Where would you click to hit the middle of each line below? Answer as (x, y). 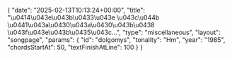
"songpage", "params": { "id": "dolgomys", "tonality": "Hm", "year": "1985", (116, 40)
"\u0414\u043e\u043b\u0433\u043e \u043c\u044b (83, 17)
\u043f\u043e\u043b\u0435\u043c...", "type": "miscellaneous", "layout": (114, 32)
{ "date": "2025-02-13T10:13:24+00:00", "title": (76, 10)
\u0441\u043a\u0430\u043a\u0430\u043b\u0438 (81, 25)
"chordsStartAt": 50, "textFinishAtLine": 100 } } (75, 47)
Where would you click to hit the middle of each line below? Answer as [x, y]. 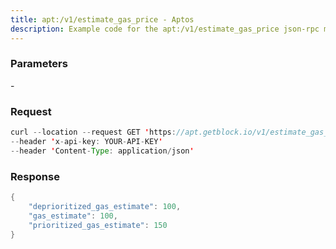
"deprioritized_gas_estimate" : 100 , [105, 206]
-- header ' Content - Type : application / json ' [102, 151]
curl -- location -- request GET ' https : [93, 132]
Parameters [39, 64]
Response [35, 176]
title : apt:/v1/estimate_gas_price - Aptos [102, 19]
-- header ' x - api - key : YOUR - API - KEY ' [86, 141]
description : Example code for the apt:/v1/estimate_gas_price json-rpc [165, 29]
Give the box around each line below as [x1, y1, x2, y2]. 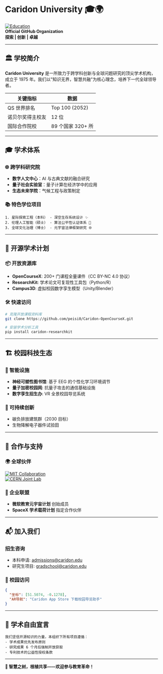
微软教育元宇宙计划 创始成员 [12, 501, 69, 507]
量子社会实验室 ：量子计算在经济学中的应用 [12, 182, 98, 187]
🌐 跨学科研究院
* * *
Task prompt :: Each record above should be repeated exactly, please, without pictures.

Exercise answer ::
Where would you click to hit the middle of each line below? Answer as (x, y). 
"songpage", "params": { "id": "dolgomys", "tonality": "Hm", "year": "1985", (116, 40)
"\u0414\u043e\u043b\u0433\u043e \u043c\u044b (83, 17)
\u043f\u043e\u043b\u0435\u043c...", "type": "miscellaneous", "layout": (114, 32)
{ "date": "2025-02-13T10:13:24+00:00", "title": (76, 10)
\u0441\u043a\u0430\u043a\u0430\u043b\u0438 (81, 25)
"chordsStartAt": 50, "textFinishAtLine": 100 } } (75, 47)
Where would you click to hit the middle of each line below? Answer as [x, y]. 
"deprioritized_gas_estimate" : 100 , [105, 206]
-- header ' Content - Type : application / json ' [102, 151]
curl -- location -- request GET ' https : [93, 132]
Parameters [39, 64]
Response [35, 176]
title : apt:/v1/estimate_gas_price - Aptos [102, 19]
-- header ' x - api - key : YOUR - API - KEY ' [86, 141]
description : Example code for the apt:/v1/estimate_gas_price json-rpc [165, 29]
Give the box around each line below as [x1, y1, x2, y2]. 
微软教育元宇宙计划 创始成员 [12, 501, 69, 507]
量子社会实验室 ：量子计算在经济学中的应用 [12, 182, 98, 187]
🌐 跨学科研究院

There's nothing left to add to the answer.